Lastly, a word about Ayurveda:

I integrate Ayurveda into my daily routines of eating, sleeping and skin care. However, there is also a way to integrate the concept of balancing out your natural constitution—your “dosha“—in an asana practice.

After discovering your dosha consider these suggestions for modifying your physical practice. In an Ayurvedic approach, it’s more about the way you do the poses and the environment, rather than the poses themselves.

Vata can focus on:

  • >>Warmth. While too much heat will be aggravating, vatas tend to get cold very quickly, which can also cause aggravation.
  • >>Calmness.
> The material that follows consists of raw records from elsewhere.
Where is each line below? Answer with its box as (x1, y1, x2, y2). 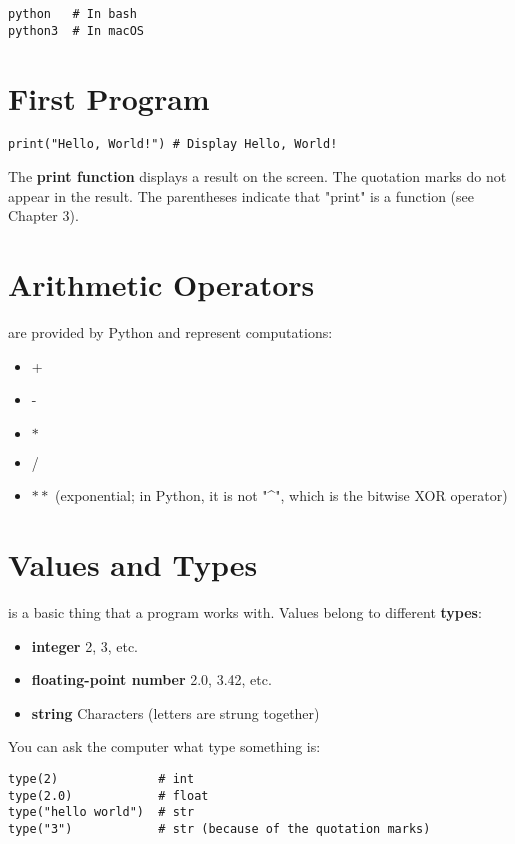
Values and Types (8, 544, 258, 585)
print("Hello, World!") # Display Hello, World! (8, 137, 338, 152)
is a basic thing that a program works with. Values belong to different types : (8, 602, 482, 623)
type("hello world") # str (8, 805, 195, 820)
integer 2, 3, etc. (31, 635, 139, 656)
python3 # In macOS (8, 23, 145, 38)
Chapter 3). (8, 205, 79, 226)
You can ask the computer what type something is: (8, 736, 321, 757)
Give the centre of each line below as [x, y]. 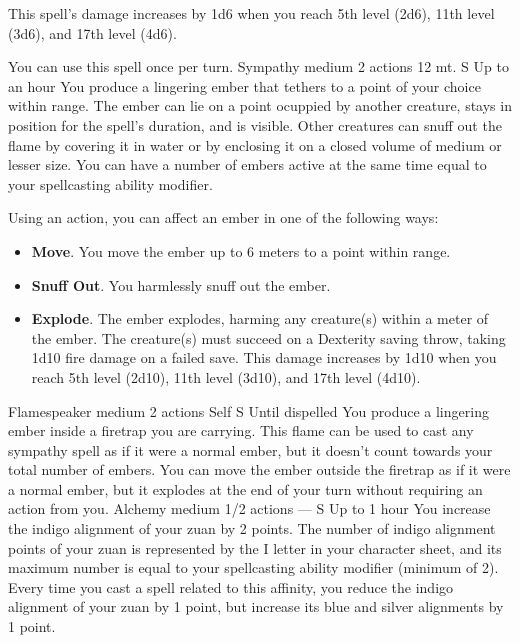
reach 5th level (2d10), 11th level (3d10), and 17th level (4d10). [226, 376]
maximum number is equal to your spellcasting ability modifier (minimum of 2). [253, 567]
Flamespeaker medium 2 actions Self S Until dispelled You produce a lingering [248, 410]
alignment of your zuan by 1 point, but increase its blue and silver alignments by [256, 606]
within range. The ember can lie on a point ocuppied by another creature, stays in [260, 105]
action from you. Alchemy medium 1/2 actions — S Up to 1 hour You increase [249, 508]
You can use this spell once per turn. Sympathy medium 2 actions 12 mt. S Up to [258, 66]
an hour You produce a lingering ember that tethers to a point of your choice [244, 85]
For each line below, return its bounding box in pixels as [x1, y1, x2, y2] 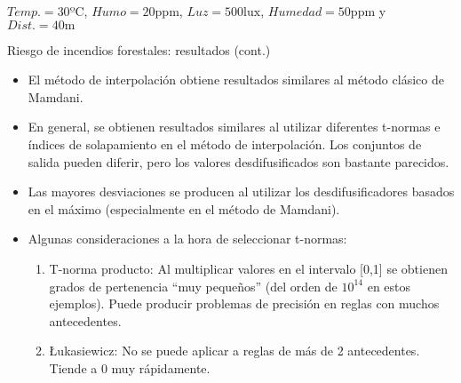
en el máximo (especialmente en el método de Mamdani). [28, 199, 340, 218]
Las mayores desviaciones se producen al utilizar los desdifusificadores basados [28, 182, 455, 201]
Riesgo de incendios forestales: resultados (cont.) [7, 40, 271, 59]
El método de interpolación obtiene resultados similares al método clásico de [28, 70, 444, 89]
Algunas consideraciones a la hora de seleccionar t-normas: [28, 229, 347, 248]
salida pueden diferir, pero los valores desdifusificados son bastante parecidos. [28, 152, 449, 171]
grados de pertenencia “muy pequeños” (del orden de [49, 276, 338, 295]
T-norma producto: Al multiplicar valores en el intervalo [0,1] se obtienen [49, 259, 448, 277]
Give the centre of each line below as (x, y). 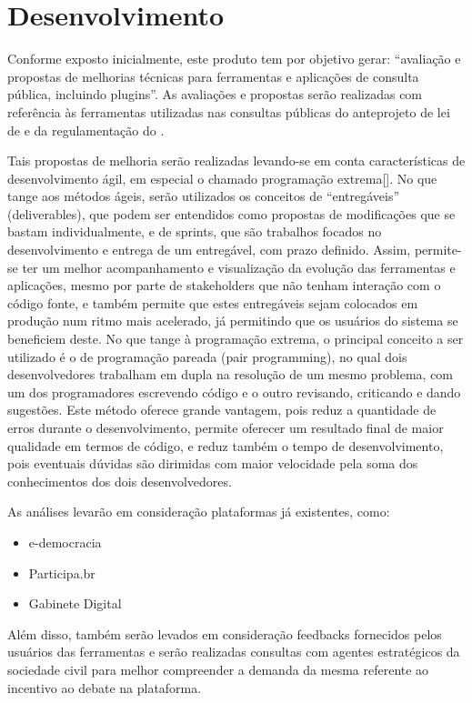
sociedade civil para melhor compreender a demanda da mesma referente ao (218, 669)
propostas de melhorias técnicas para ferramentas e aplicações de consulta (213, 76)
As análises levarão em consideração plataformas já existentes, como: (199, 512)
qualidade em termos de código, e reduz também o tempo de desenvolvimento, (226, 445)
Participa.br (62, 572)
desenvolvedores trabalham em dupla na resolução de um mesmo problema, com (231, 374)
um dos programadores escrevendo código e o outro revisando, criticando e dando (234, 392)
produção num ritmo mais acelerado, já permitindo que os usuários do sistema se (233, 321)
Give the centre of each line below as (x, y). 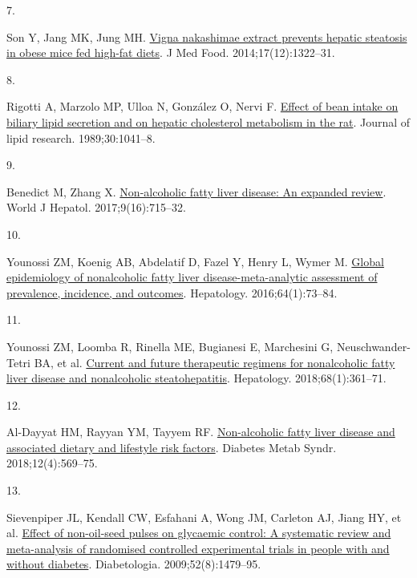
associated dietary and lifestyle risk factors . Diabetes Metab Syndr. (172, 447)
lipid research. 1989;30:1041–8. (81, 137)
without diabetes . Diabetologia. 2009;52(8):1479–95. (134, 564)
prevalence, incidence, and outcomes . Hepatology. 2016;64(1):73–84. (172, 292)
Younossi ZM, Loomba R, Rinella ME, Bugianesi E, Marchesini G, (170, 346)
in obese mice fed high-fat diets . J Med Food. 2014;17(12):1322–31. (171, 53)
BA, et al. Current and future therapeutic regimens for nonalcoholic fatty (215, 362)
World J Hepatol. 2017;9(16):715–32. (96, 207)
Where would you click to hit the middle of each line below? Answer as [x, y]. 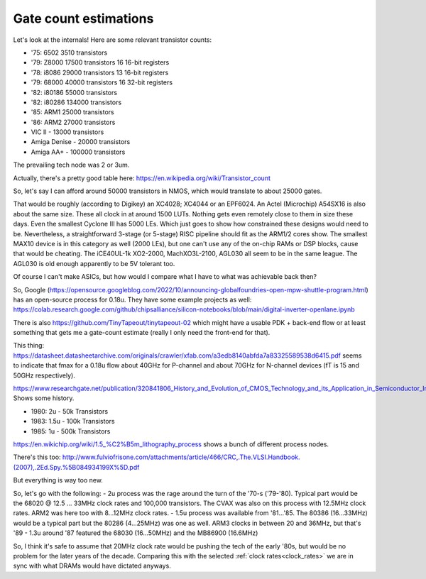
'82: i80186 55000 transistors [74, 92]
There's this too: [37, 457]
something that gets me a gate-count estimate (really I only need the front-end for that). [142, 333]
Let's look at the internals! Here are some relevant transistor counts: [113, 40]
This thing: [29, 346]
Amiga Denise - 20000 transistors [81, 142]
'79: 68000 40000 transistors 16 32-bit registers [102, 82]
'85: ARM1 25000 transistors [73, 112]
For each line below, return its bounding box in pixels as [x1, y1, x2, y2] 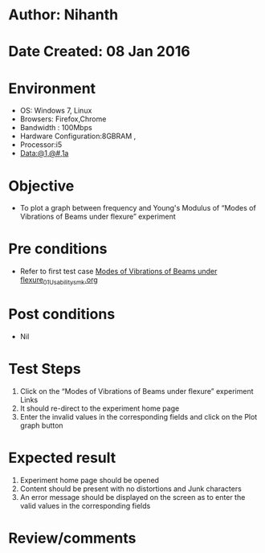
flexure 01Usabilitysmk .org [19, 275, 98, 286]
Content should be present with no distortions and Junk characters [19, 484, 243, 494]
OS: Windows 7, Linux [19, 106, 92, 116]
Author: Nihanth [8, 6, 119, 24]
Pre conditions [8, 240, 108, 258]
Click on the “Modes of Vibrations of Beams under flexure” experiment [19, 386, 255, 395]
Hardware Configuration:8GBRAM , [19, 131, 137, 141]
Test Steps [8, 360, 82, 379]
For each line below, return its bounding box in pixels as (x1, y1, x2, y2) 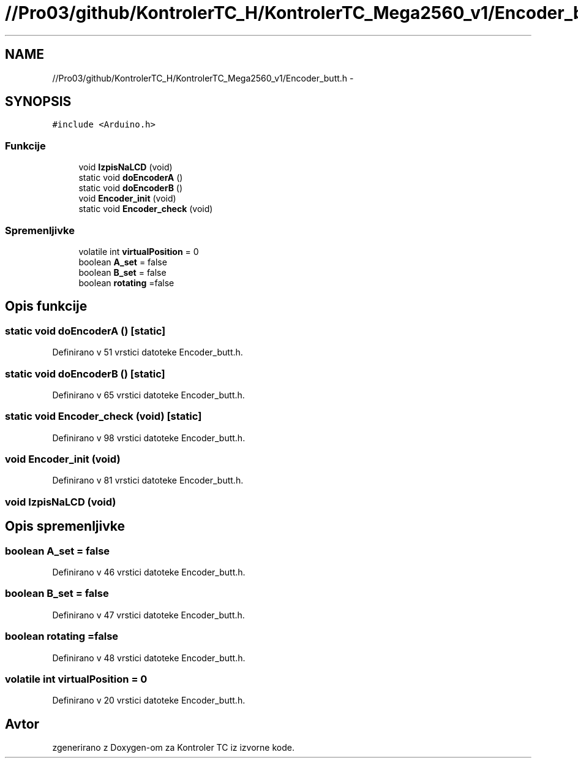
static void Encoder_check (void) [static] (5, 410, 202, 423)
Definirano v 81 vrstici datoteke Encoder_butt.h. (52, 475, 244, 486)
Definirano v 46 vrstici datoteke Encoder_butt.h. (52, 567, 246, 577)
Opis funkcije (5, 298, 88, 314)
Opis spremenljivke (5, 518, 126, 534)
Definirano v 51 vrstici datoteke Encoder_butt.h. (52, 347, 243, 358)
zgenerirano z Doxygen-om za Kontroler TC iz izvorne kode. (52, 742, 295, 753)
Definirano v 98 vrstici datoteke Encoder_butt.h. (52, 432, 246, 443)
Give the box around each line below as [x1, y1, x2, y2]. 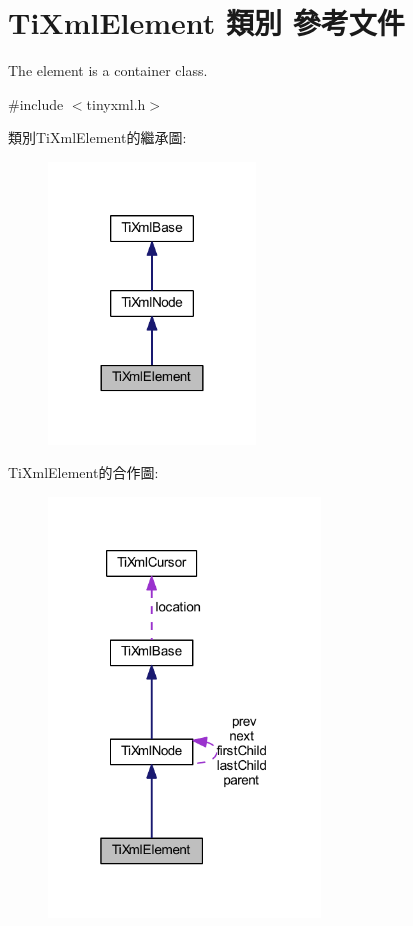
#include [8, 93, 64, 114]
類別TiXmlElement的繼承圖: [8, 127, 187, 148]
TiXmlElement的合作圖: [8, 462, 159, 483]
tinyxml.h [86, 93, 146, 114]
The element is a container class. [8, 60, 208, 81]
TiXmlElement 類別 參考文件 [8, 2, 405, 43]
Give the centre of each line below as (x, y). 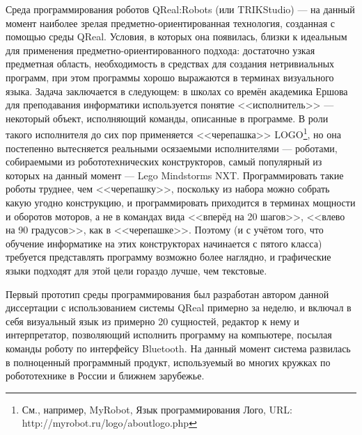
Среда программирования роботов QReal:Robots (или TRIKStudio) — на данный (180, 9)
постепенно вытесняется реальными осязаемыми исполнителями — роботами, (172, 148)
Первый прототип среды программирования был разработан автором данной (167, 294)
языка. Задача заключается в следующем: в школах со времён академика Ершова (177, 91)
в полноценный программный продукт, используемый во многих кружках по (168, 362)
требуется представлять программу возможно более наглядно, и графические (168, 257)
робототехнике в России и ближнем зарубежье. (105, 376)
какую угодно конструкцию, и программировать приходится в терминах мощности (181, 202)
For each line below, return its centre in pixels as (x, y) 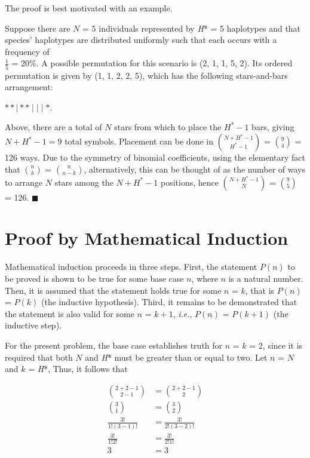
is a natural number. (266, 278)
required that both (39, 357)
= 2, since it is (276, 345)
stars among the (84, 182)
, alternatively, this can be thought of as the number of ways (194, 169)
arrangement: (29, 87)
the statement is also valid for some (70, 313)
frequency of (27, 51)
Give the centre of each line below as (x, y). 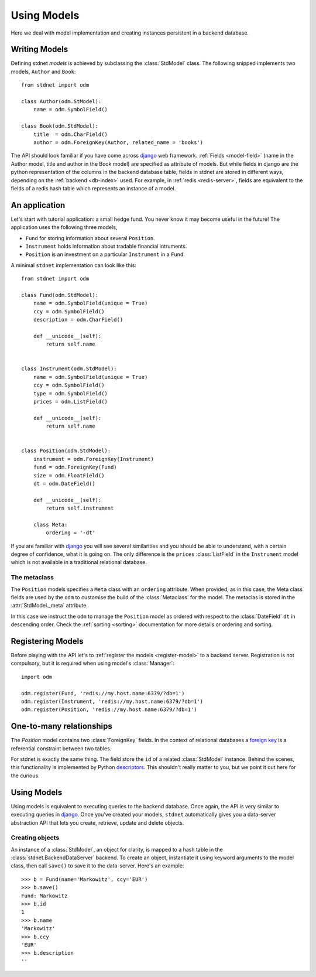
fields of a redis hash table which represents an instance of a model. (93, 188)
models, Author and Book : (43, 71)
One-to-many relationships (61, 726)
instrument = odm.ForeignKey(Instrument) (94, 459)
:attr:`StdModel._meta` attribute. (49, 606)
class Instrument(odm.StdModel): (69, 369)
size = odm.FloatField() (69, 475)
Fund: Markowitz (44, 896)
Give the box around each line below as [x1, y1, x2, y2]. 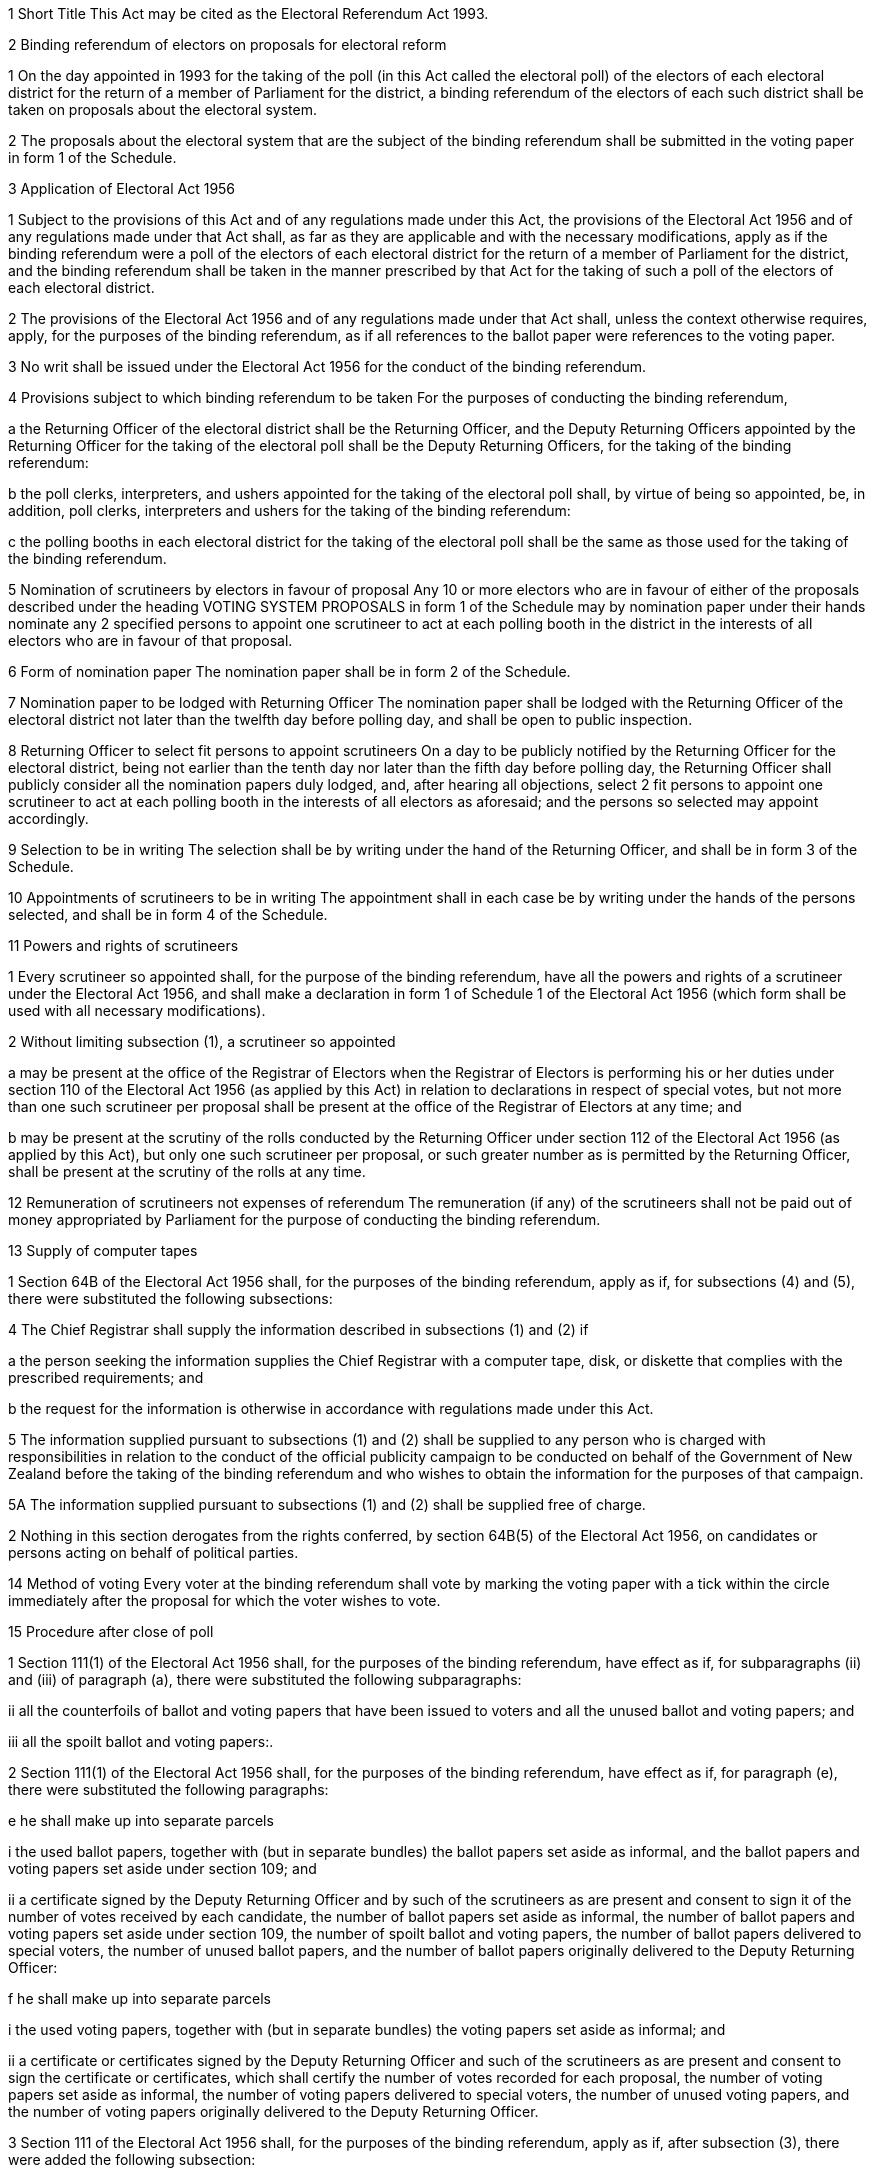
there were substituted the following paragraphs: [8, 1781, 329, 1798]
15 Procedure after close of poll [8, 1623, 214, 1640]
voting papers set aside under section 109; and [8, 1860, 317, 1877]
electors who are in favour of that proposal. [8, 632, 293, 649]
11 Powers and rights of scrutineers [8, 937, 239, 954]
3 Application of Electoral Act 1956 [8, 180, 236, 197]
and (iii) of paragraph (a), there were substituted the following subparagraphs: [8, 1671, 522, 1688]
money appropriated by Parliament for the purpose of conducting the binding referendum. [8, 1211, 601, 1228]
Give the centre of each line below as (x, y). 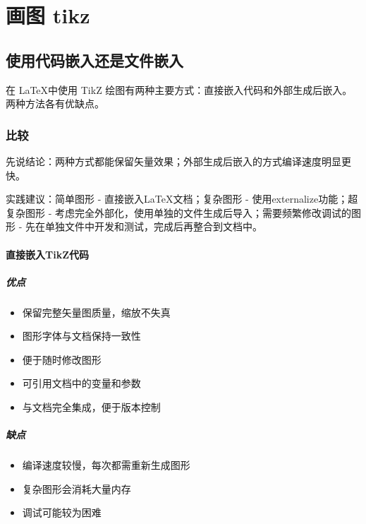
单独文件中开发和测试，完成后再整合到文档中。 (153, 226)
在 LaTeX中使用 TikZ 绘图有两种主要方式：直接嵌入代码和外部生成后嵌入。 (179, 89)
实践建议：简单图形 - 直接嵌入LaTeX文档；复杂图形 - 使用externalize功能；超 (182, 199)
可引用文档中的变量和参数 (81, 383)
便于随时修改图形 (62, 359)
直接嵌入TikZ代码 (48, 254)
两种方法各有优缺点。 (55, 103)
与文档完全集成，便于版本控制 (91, 407)
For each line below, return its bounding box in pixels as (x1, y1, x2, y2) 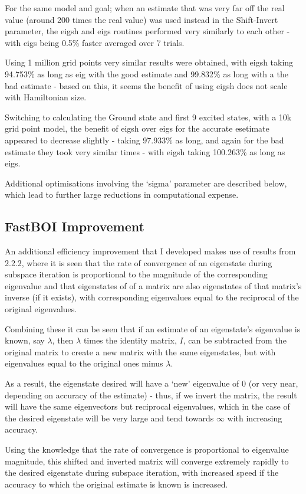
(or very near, (248, 377, 298, 390)
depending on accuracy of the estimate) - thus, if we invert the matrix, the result (5, 388, 297, 401)
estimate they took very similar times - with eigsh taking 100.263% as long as (5, 145, 285, 158)
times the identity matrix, (83, 334, 177, 346)
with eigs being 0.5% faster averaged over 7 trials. (5, 36, 185, 48)
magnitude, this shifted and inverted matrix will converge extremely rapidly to (5, 454, 289, 467)
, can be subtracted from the (183, 334, 287, 346)
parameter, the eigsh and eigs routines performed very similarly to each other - (5, 25, 290, 37)
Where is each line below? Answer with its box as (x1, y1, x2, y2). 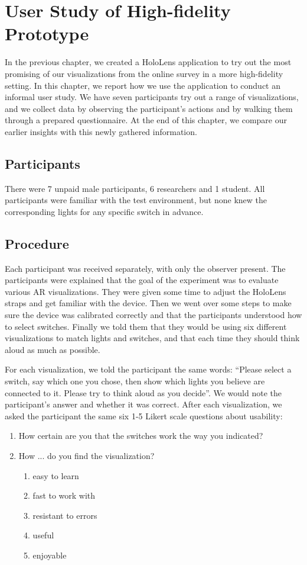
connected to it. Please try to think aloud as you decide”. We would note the (5, 386, 282, 399)
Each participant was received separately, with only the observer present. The (5, 262, 286, 274)
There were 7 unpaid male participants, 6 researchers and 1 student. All (5, 182, 265, 194)
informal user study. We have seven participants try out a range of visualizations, (5, 91, 299, 103)
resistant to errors (32, 509, 97, 521)
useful (32, 529, 54, 541)
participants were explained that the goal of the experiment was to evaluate (5, 274, 279, 286)
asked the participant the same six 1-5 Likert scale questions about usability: (5, 409, 283, 422)
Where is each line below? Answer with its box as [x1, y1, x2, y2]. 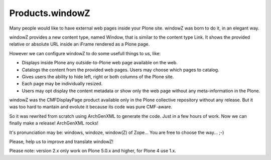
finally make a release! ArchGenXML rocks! [9, 120, 99, 126]
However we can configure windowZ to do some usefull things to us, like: [9, 50, 161, 56]
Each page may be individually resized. [22, 81, 103, 87]
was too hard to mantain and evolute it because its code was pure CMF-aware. [9, 104, 173, 110]
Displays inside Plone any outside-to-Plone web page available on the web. [22, 60, 178, 66]
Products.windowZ [9, 8, 90, 19]
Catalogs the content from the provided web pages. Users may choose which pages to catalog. [22, 67, 219, 73]
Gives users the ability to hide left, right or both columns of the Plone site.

Too much activity will be overly-exciting, so focus on steady breath and grounding in postures, holding them longer to calm a dancing mind.

Pitta can focus on:

  • >>Working at reduced capacity by not being competitive with self or others. Pittas will balance out fire and temper tendencies of aggression and frustration.
  • >>Not overheating, especially in the summer, with steady chanting to help cool and calm.

 Kapha can focus on:

  • >>Staying active and stimulated to counter sedentary tendencies by flowing and sweating.
  • >>Energizing breath, such as kapalbhati


Christine Chen is a two-time Emmy winning, 10-time nominated broadcast journalist, turned small business owner, turned yoga teacher in New York at community-focused NY Loves Yoga and at nationally-recognized fitness provider, David Barton Gym.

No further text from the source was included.